About Antonia
Read about Antonia’s project.
Supervision
Edith Heard
*EMBL, 2nd Supervisor
Giacomo Cavalli
CNRS, 2nd Supervisor
*Edith Heard will move with her current lab from Institut Curie to EMBL on 01.01.2019
Objectives
To study the alterations of 3D genome folding in mouse neurons during ageing, in relation to aberrant gene expression and cognitive decline.

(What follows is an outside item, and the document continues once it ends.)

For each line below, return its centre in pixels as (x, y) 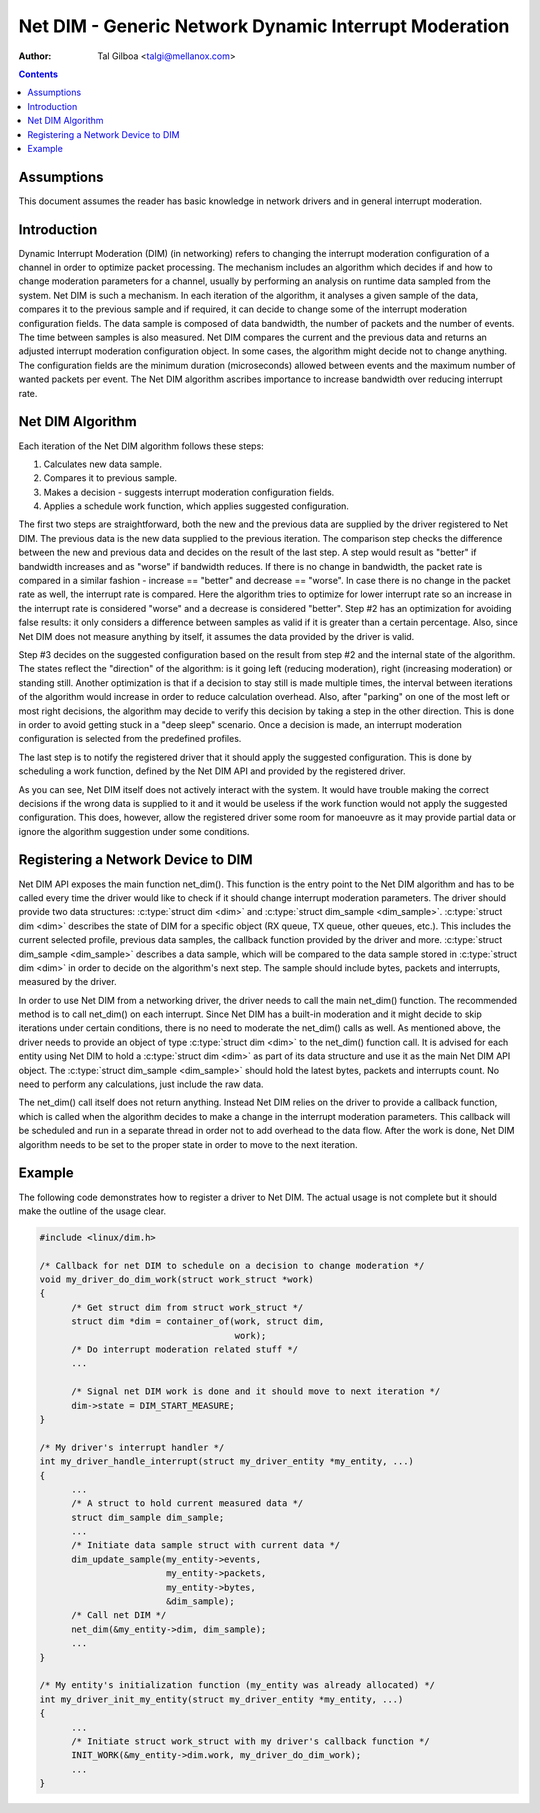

During ageing, chromatin undergoes a progressive epigenetic drift and a global loss of transcriptional silencing. Very little is known about the brain-specific changes, however the erosion of chromatin organisation might have major impact, it could lead to aberrant expression patterns during ageing and more generally to cognitive decline or to the onset of neurodegenerative disorders. Based on the long-standing expertise of the Heard lab in mammalian epigenetics and its complementarity with the expertise of the Cavalli lab in HiC analysis, using recent and innovative approaches, we will investigate the dynamics of the 3D genome folding during ageing in the mouse brain (in both males and females, and in an allele-specific manner), we will also evaluate whether it is related to molecular changes (chromatin, gene expression), and to cognitive decline.
Methodology
In vivo model: Sorted neurons from Castaneus/C57Bl6 hybrid female and male mice, at different stages (young, middle-aged and old), from hippocampus (brain region vulnerable to ageing and affected in Alzheimer’s disease) and cerebellum (resistant). Proposed experiments: HiC (genome folding), bisulfite sequencing (epigenetic chromatin state – methylation had been used as a biomarker for ageing-) and RNA-seq from each individual, to determine age-related alterations in 3D genome organisation, assess their relation to the epigenetic drift of the chromatin state and to gene expression. The HiC analysis and the 3D modelling of this data will be done with the help of the Cavalli (P8) and Giorgetti (P4) labs respectively. We will identify specific changes at loci of particular interest (notably at genes associated with cognitive performance or neurodegenerative disorders) that we will investigate further to test the causality between genome folding and gene expression changes. Prior to this molecular analysis, mice will undergo spatial navigation tests (Morris water maze – hippocampus-related task), to evaluate whether the extent of genome folding aberrations could correlate with cognitive performance. To assess the impact of genome folding alterations on expression of the genes of interest, we will derive neural stem cells from young and old animals, and use dCas9 approaches such as manipulation of looping and genetic screens with lentiviral libraries targeting architectural protein genes in particular. We will also carry out molecular analyses (HiC, RNA seq) and live cell imaging to evaluate chromosome and chromatin mobility using H3K27acetylation or H3K27me3 mintbodies, and dCas9-FP targeting to minisatellite regions in the neural stem cells.
Expected Results
The combination of experiments described here should provide solid insights on the genome folding dysregulations occurring during brain ageing and better understand cognitive decline. The present study should also demonstrate how genome folding could affect the expression of genes associated with neurodegenerative disorders.
Planned Secondments
CNRS, France (3 months):
Modelling HiC data into comprehensive models of nuclear organisation.
BYFACILITY, Spain (2 weeks):
Creation of conversational interfaces about 3D genome folding of mouse neurons.
Enrolment in doctoral programs
University of Heidelberg.
References
Giorgetti, L. et al. Structural organization of the inactive X chromosome in the mouse. Nature 535, 575-579, doi:10.1038/nature18589 (2016).
Nora, E. P. et al. Spatial partitioning of the regulatory landscape of the X-inactivation centre. Nature 485, 381-385, doi:10.1038/nature11049 (2012).